#### Action item:
Pictures do not belong in the copy; quote every entry below exactly.

** Opening Information given block **

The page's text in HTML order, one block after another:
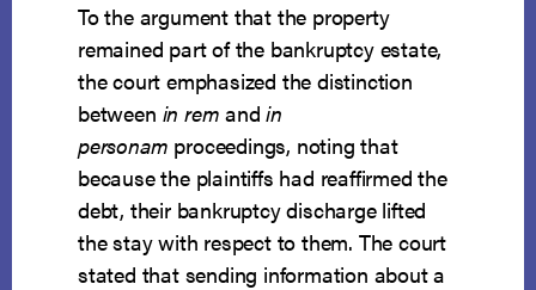
To the argument that the property
remained part of the bankruptcy estate,
the court emphasized the distinction
between in rem andin
personam proceedings, noting that
because the plaintiffs had reaffirmed the
debt, their bankruptcy discharge lifted
the stay with respect to them. The court
stated that sending information about a
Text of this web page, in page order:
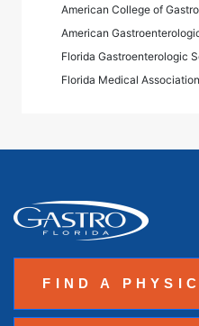
American College of
American
Florida Gastroenterologic
Florida Medical Association
FIND A
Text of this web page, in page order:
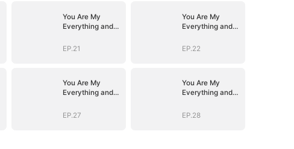
You Are My
Everything and
EP.21
You Are My
Everything and
EP.22
You Are My
Everything and
EP.27
You Are My
Everything and
EP.28
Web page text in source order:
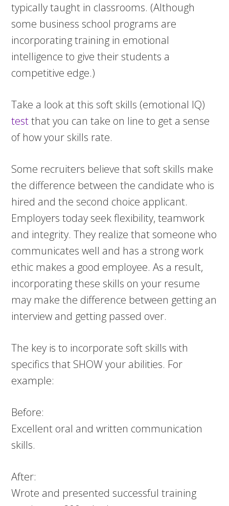
typically taught in classrooms. (Although
some business school programs are
incorporating training in emotional
intelligence to give their students a
competitive edge.)
Take a look at this soft skills (emotional IQ)
testthat you can take on line to get a sense
of how your skills rate.
Some recruiters believe that soft skills make
the difference between the candidate who is
hired and the second choice applicant.
Employers today seek flexibility, teamwork
and integrity. They realize that someone who
communicates well and has a strong work
ethic makes a good employee. As a result,
incorporating these skills on your resume
may make the difference between getting an
interview and getting passed over.
The key is to incorporate soft skills with
specifics that SHOW your abilities. For
example:
Before:
Excellent oral and written communication
skills.
After:
Wrote and presented successful training
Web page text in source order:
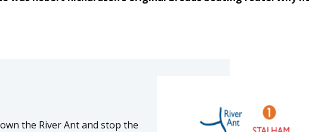
the River Ant and stop the
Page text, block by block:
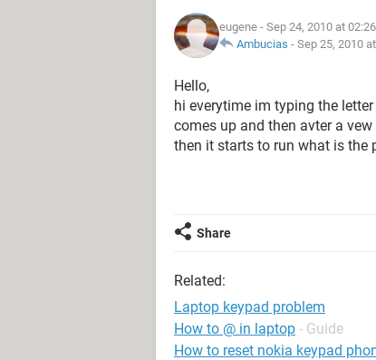
eugene - Sep 24, 2010 at
Ambucias - Sep 25, 2010
Hello,
hi everytime im typing the
comes up and then avter a
then it starts to run what is the
Share
Related:
Laptop keypad problem
How to @ in laptop - Guide
How to reset nokia keypad
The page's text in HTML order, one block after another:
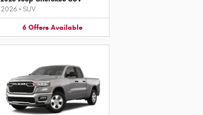
2026 • SUV
6 Offers Available

** Closing Information given block **

#### Expected output:
The page's text in HTML order, one block after another:
To the argument that the property
remained part of the bankruptcy estate,
the court emphasized the distinction
between in rem andin
personam proceedings, noting that
because the plaintiffs had reaffirmed the
debt, their bankruptcy discharge lifted
the stay with respect to them. The court
stated that sending information about a
Text of this web page, in page order:
American College of
American
Florida Gastroenterologic
Florida Medical Association
FIND A
Text of this web page, in page order:
You Are My
Everything and
EP.21
You Are My
Everything and
EP.22
You Are My
Everything and
EP.27
You Are My
Everything and
EP.28
Web page text in source order:
typically taught in classrooms. (Although
some business school programs are
incorporating training in emotional
intelligence to give their students a
competitive edge.)
Take a look at this soft skills (emotional IQ)
testthat you can take on line to get a sense
of how your skills rate.
Some recruiters believe that soft skills make
the difference between the candidate who is
hired and the second choice applicant.
Employers today seek flexibility, teamwork
and integrity. They realize that someone who
communicates well and has a strong work
ethic makes a good employee. As a result,
incorporating these skills on your resume
may make the difference between getting an
interview and getting passed over.
The key is to incorporate soft skills with
specifics that SHOW your abilities. For
example:
Before:
Excellent oral and written communication
skills.
After:
Wrote and presented successful training
Web page text in source order:
the River Ant and stop the
Page text, block by block:
eugene - Sep 24, 2010 at
Ambucias - Sep 25, 2010
Hello,
hi everytime im typing the
comes up and then avter a
then it starts to run what is the
Share
Related:
Laptop keypad problem
How to @ in laptop - Guide
How to reset nokia keypad
The page's text in HTML order, one block after another:
2026 • SUV
6 Offers Available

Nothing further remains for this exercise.